The authors then give their conclusions, necessarily tentative in many cases.  The fall and the reasons allow us to also see other trends in society over time that may have had their separate impacts, good and bad – an ageing population being a obvious one, better medical treatment and greater economic prosperity, and better policing.  The (mostly beneficial) impacts of COVID-19 on crime rates are also mentioned.

It is somehow odd to see a discipline that has worked hard at determining causes of crime and how crime might be reduced, to be suddenly finding that crime rates have already fallen, with the discipline’s experts now scrambling to find out how and why.

Being necessarily selective, given the detail of the authors’ analysis, the book looks at better policing, a fall in heroin use, car immobilisers, better home security, higher imprisonment rates and better medical attention to gunshot victims. The authors refer to many academic assessments of each possible reason for the fall in crime, the methodology and validity, and the statistics available. These analyses steer a middle course directed both at those trained in such methods and at general readers interested in gaining some understanding of how crimes figures are assessed.  Any such analyses test one’s capacity to think logically, with some outcomes being counter-intuitive.  How people respond to increased penalties or the perception of a likelihood of apprehension is not always as we may think.

As to thinking, the book inevitably refers to the [mis]use of criminal statistics by politicians, and by the media, both appealing to some fear element of human psychology such that, for example, the community’s level of worry about crime is much higher than the reality.
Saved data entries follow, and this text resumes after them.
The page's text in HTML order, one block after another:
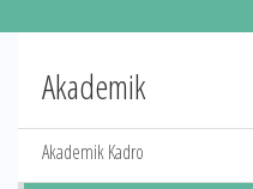
Akademik
Akademik Kadro
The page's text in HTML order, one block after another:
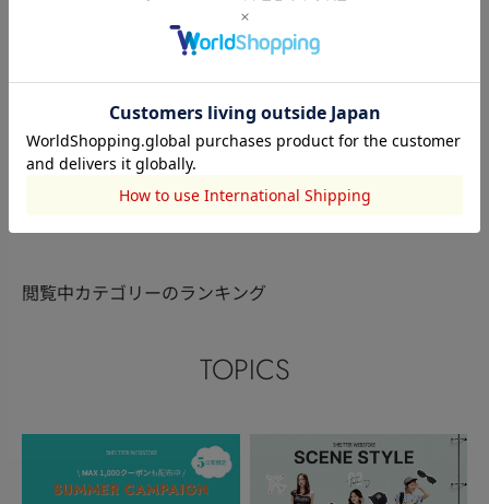
成海 菜音
168cm
STACCATO
松本いずみ
152cm
168cm
このアイテムを見た人がチェックしている商品
閲覧中カテゴリーのランキング
TOPICS
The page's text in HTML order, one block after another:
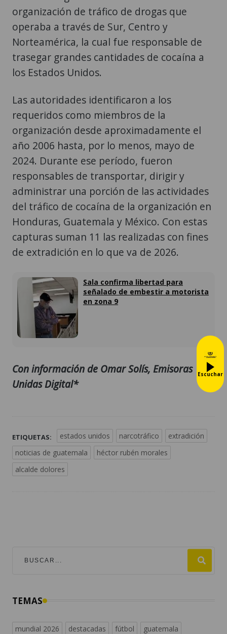
organización de tráfico de drogas que
operaba a través de Sur, Centro y
Norteamérica, la cual fue responsable de
trasegar grandes cantidades de cocaína a
los Estados Unidos.
Las autoridades identificaron a los
requeridos como miembros de la
organización desde aproximadamente el
año 2006 hasta, por lo menos, mayo de
2024. Durante ese período, fueron
responsables de transportar, dirigir y
administrar una porción de las actividades
del tráfico de cocaína de la organización en
Honduras, Guatemala y México. Con estas
capturas suman 11 las realizadas con fines
de extradición en lo que va de 2026.
Sala confirma libertad para
señalado de embestir a motorista
en zona 9
Con información de Omar Solís, Emisoras
Unidas Digital*
ETIQUETAS: estados unidos narcotráfico
extradición
noticias de guatemala
héctor rubén morales
alcalde dolores
TEMAS
mundial 2026 destacadas fútbol
guatemala
Escuchar

Penal and criminal law and policy is sadly driven by such perspectives.

As to the law, while the work of criminologists is necessarily based on what the law defines as a crime, the book is not written so much for lawyers, with no specifics of the crimes being discussed, more the relevant categories – sexual assault, drug-related violence, property crime.

Australia’s criminal laws are state and territory based, with federal crimes being an overlay.  Some would see that as unfortunate[1] but given the political aspects of crime, this is unlikely to change.  Hence, there are extradition proceedings between states, and occasionally an issue comes up such as in one case where the question arose of the relevant jurisdiction to try someone who shot the victim from the other side of the Murray River.[2]

That leads into one issue I have with the title of the book – ‘Australian crime’ – which caused me to think it would not be confined to state crime, which it is.  That is a useful focus in itself, if somewhat populist.  Given the reality of state based laws, the book must rely at times to one or two states’ crime statistics, the usual lack of co-ordination across jurisdictions evident, if no doubt improving, and with the Australian Institute of Criminology being relied upon throughout.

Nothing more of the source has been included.